Duplicated data created by queries will count towards your quota.

### Dataset schemas

Each dataset has an associated schema, influenced by its **pillar** (logs, spans, etc.) and **entity type** (e.g., `alerts`, `browserLogs`, `cpuProfiles`).

| Pillar  | Entity type         | Example schema                                   |
| ------- | ------------------- | ------------------------------------------------ |
| logs    | `alerts`            | `{ alert_name, severity, status, triggered_at }` |
| logs    | `browserLogs`       | `{ user_agent, page_url, timestamp }`            |
| logs    | `text`              | `{ text: "..." }`                                |
| spans   | `spans`             | OpenTelemetry-formatted span objects             |
| metrics | `metrics`           | `{ __name__, value, labels... }`                 |
| binary  | `sessionRecordings` | Metadata + link to binary                        |
| binary  | `files`             | File metadata (e.g., name, size, uploaded_by)    |

Schema docs for common datasets:

- [Alert events](https://coralogix.com/docs/user-guides/alerting/configure-notifications/source-type-schema/index.md)
- [Audit events](https://coralogix.com/docs/user-guides/troubleshooting/coralogix-audit/index.md)
- [Notification deliveries](https://coralogix.com/docs/user-guides/data-layer/system_dataspace/notification_deliveries/index.md)

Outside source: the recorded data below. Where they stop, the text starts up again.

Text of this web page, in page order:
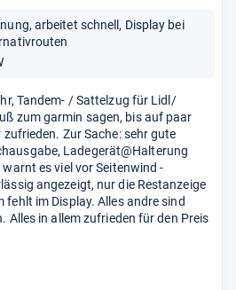
arbeitet schnell, Display bei
Tandem- / Sattelzug für Lidl/
zum garmin sagen, bis auf paar
zufrieden. Zur Sache: sehr gute
Ladegerät@Halterung
es viel vor Seitenwind -
angezeigt, nur die Restanzeige
fehlt im Display. Alles andre sind
Alles in allem zufrieden für den Preis
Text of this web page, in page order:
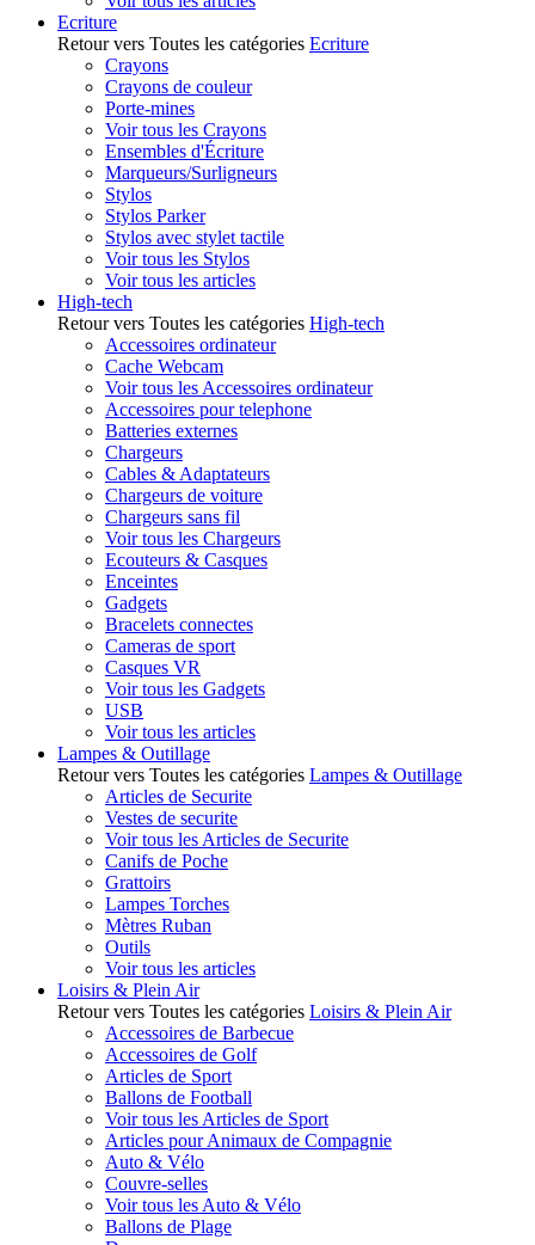
Ecriture
Retour vers Toutes les catégories Ecriture
Crayons
Crayons de couleur
Porte-mines
Voir tous les Crayons
Ensembles d'Écriture
Marqueurs/Surligneurs
Stylos
Stylos Parker
Stylos avec stylet tactile
Voir tous les Stylos
Voir tous les articles
High-tech
Retour vers Toutes les catégories High-tech
Accessoires ordinateur
Cache Webcam
Voir tous les Accessoires ordinateur
Accessoires pour telephone
Batteries externes
Chargeurs
Cables & Adaptateurs
Chargeurs de voiture
Chargeurs sans fil
Voir tous les Chargeurs
Ecouteurs & Casques
Enceintes
Gadgets
Bracelets connectes
Cameras de sport
Casques VR
Voir tous les Gadgets
USB
Voir tous les articles
Lampes & Outillage
Retour vers Toutes les catégories Lampes & Outillage
Articles de Securite
Vestes de securite
Voir tous les Articles de Securite
Canifs de Poche
Grattoirs
Lampes Torches
Mètres Ruban
Outils
Voir tous les articles
Loisirs & Plein Air
Retour vers Toutes les catégories Loisirs & Plein Air
Accessoires de Barbecue
Accessoires de Golf
Articles de Sport
Ballons de Football
Voir tous les Articles de Sport
Articles pour Animaux de Compagnie
Auto & Vélo
Couvre-selles
Voir tous les Auto & Vélo
Ballons de Plage
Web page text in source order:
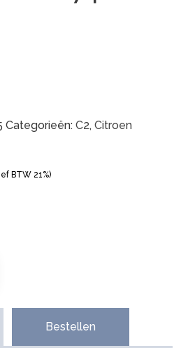
Categorieën: C2, Citroen
BTW 21%)
Bestellen
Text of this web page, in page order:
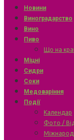
Новини
Виноградарство
Вино
Пиво
Що на
Міцні
Сидри
Соки
Медоваріння
Події
Календар
Фото /
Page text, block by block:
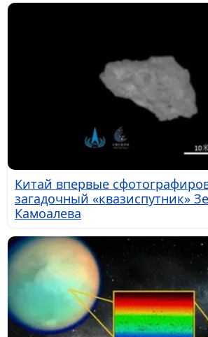
Китай впервые
загадочный «квазиспутник»
Камоалева
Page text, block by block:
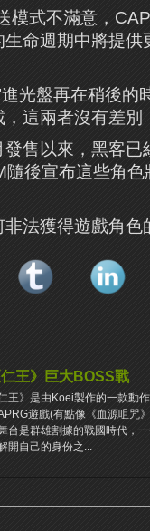
模式不滿意，
命週期中將提供
進光盤再在稍後
這兩者沒有差別
售以來，黑客
後宣布這些角
法獲得遊戲角色
仁王》巨大BOSS戰
仁王》是由Koei製作的一款動
遊戲(有點像《血源咀咒
台是群雄割據的戰國時代，
開自己的身份之...
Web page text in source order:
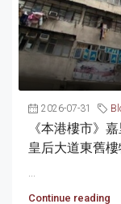
2026-07-31
《本港樓市》
皇后大道東舊
Continue reading
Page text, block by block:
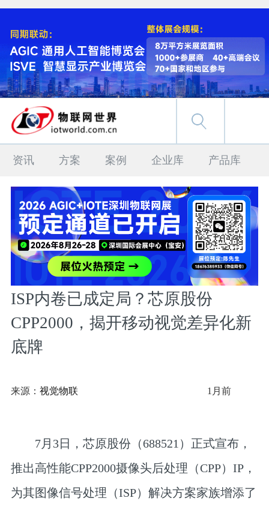
资讯 方案 案例 企业库 产品库
ISP内卷已成定局？芯原股份
CPP2000，揭开移动视觉差异化新
底牌
来源： 视觉物联 1月前
7月3日，芯原股份（688521）正式宣布，
推出高性能CPP2000摄像头后处理（CPP）IP，
为其图像信号处理（ISP）解决方案家族增添了
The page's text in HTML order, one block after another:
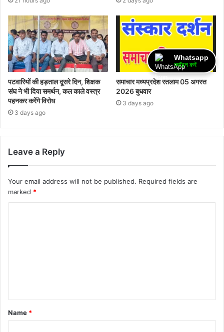
पटवारियों की हड़ताल दूसरे दिन, शिक्षक
संघ ने भी दिया समर्थन, कल काले वस्त्र
पहनकर करेंगे विरोध
3 days ago
समाचार मध्यप्रदेश रतलाम 05 अगस्त
2026 बुधवार
3 days ago
Leave a Reply
Your email address will not be published. Required fields are
marked *
Name *
Whatsapp
ज्वॉइन करें
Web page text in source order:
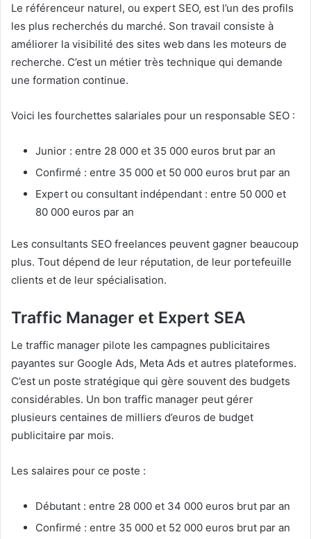
Le référenceur naturel, ou expert SEO, est l’un des profils
les plus recherchés du marché. Son travail consiste à
améliorer la visibilité des sites web dans les moteurs de
recherche. C’est un métier très technique qui demande
une formation continue.
Voici les fourchettes salariales pour un responsable SEO :
Junior : entre 28 000 et 35 000 euros brut par an
Confirmé : entre 35 000 et 50 000 euros brut par an
Expert ou consultant indépendant : entre 50 000 et
80 000 euros par an
Les consultants SEO freelances peuvent gagner beaucoup
plus. Tout dépend de leur réputation, de leur portefeuille
clients et de leur spécialisation.
Traffic Manager et Expert SEA
Le traffic manager pilote les campagnes publicitaires
payantes sur Google Ads, Meta Ads et autres plateformes.
C’est un poste stratégique qui gère souvent des budgets
considérables. Un bon traffic manager peut gérer
plusieurs centaines de milliers d’euros de budget
publicitaire par mois.
Les salaires pour ce poste :
Débutant : entre 28 000 et 34 000 euros brut par an
Confirmé : entre 35 000 et 52 000 euros brut par an

### Enabling and disabling datasets

Datasets, especially system datasets, must be manually enabled. Once enabled:

- All users can query them
- They count toward your daily quota
- Previously generated data remains accessible, even if later disabled

Disabling a dataset stops its ingestion — not its storage.

### Managing datasets

Manage your datasets from the UI by navigating to **Data Flow**, then **[Dataset Management](https://coralogix.com/docs/user-guides/data-layer/dataset-management/dataset-management/index.md)**. Here, you can view all active datasets, enable/disable system datasets, apply configuration rules, view schema definitions, and inspect sample documents.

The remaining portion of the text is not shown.